One year. A roommate told me to use eye cream. That lasted a month until I lost the tube she gave me.
Another year, a manager gifted us Swell bottles to drink more water. My bottle was a bright zebra pattern; everyone else had more muted colors. I wasn't too sad when I lost that bottle.
The following year, I bought a beautiful journal to be more organized at work. But I couldn't up end reading half of my writing. Went back to taking notes on the laptop.
Just about every year I vow to get back on the treadmill. Needless to say, I now have a rich history of mixed results on that resolution.
Last year, my friend Christy and I each chose a power word to represent the New Year both at work and at home. Her word: determined. My word: focused. Christy became determined about everything and lived the word. And in the end, I seemed unfocused, unclear on almost everything.
Maybe I should just try again this year. A start of the new decade could do the trick. I started to peruse list after list online of "achievable" New Year's Resolutions for living a happier, healthier, Instagram-able life.
And none of them seemed to quite work for me:
- Explore new hobbies.
I have a 4-year-old and a 7-year-old. Therefore, I have no hobbies.
- Keep clutter out of the kitchen.
Again. I have children. Their hobbies include creating clutter. Lots of clutter.
- Read More Books. This one might work. Do BOB books count? Books for Developing Readers?
- Delegate More Chores. To who? To me? Or my 4-year-old who still needs help in the potty?
- Drink Less Alcohol. Actually, this might be my only hobby. So maybe this won't work after all.
Why do we seem to wait until January to reset, restart, redo? Maybe because we are constantly being sold that the beginning of the new year is the start of something new. When new chapters and new beginnings can happen any day, any time throughout the course of the year.
Back in February, I decided I wanted to join a board. And my friend Cate Luzio asked me to join Luminary's Advisory Board. Back in April, I decided I wanted to start writing again. Luminary introduced me to both SWAAY and FairyGodBoss and I have been fortunate to be a contributing writer for both.

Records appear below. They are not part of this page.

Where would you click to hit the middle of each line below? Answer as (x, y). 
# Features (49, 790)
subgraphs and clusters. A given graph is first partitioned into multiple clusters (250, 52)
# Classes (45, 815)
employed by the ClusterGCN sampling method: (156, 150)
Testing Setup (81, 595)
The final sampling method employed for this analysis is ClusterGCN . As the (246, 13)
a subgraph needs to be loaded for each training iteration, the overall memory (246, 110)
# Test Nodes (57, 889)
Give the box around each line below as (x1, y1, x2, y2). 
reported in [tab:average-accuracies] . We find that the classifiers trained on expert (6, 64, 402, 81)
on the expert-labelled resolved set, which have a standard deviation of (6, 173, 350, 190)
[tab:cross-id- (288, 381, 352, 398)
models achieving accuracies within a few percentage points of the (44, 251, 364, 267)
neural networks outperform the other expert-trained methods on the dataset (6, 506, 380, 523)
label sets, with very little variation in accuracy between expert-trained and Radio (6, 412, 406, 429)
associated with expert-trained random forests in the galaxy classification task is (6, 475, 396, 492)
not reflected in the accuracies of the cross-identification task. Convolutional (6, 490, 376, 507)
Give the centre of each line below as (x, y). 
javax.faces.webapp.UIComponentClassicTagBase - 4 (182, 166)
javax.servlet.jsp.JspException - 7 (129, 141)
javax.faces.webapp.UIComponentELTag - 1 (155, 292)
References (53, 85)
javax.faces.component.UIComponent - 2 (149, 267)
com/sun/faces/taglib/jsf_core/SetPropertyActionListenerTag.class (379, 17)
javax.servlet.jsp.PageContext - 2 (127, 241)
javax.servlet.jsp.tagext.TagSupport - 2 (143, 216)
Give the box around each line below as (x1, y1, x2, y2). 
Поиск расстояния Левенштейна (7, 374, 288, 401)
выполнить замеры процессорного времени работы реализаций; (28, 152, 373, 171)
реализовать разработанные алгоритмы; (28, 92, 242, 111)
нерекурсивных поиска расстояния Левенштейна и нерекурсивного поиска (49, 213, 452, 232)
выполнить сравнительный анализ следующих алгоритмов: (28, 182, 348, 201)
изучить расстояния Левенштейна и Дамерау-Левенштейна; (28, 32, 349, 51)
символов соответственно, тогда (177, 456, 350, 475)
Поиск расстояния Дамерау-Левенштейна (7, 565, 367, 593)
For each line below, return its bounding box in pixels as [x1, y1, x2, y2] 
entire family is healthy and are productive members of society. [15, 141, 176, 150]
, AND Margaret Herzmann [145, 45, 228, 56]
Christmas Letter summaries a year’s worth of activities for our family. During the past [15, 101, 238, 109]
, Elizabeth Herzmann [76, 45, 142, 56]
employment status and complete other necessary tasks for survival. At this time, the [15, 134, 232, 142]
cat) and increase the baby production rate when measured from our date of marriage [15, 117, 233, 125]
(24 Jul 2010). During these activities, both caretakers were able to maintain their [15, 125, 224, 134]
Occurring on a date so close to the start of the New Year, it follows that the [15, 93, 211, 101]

Back in June, I decided it was time to start running again to improve my mental health. And I have been consistently running ever since. Back in September, I decided we needed more of a sense of community. And we have been with intention connecting with more families in Jersey City.
More to do in the next decade, but this is a good start.
And then the longer list of vices, bad habits, self-improvement urges start to creep in. All the things I should just really stop. All of the things that should become 'New Year's Resolutions'.
Why do I drink so much Starbucks. Why do I keep going back to watching Keeping Up with the Kardashians. Why do I keep saying yes to projects I don't have the band with for. Why do I eat so many Ruffles Cheddar & Sour Cream Chips. Why do I say I'll give my kids a timeout and never do. Because on some days, I am just too tired to do it and can't get off the couch.
If I flip my perspective, some of these vices, aren't vices at all. I am grateful for the caffeine treat from time to time on my super early mornings. I am grateful for a momentary break from the news cycle, to eat a bowl of chips and to watch if Kourtney will come back to film next season. I am grateful for my comfy couch - and for my kids to resolve their own fights and not be forced to sit in the corner. And I am grateful to be inspired by my work, and have the opportunity to work on a lot of great things. Sounds like the makings of a gratitude list - something that I am currently thinking about doing more consistently.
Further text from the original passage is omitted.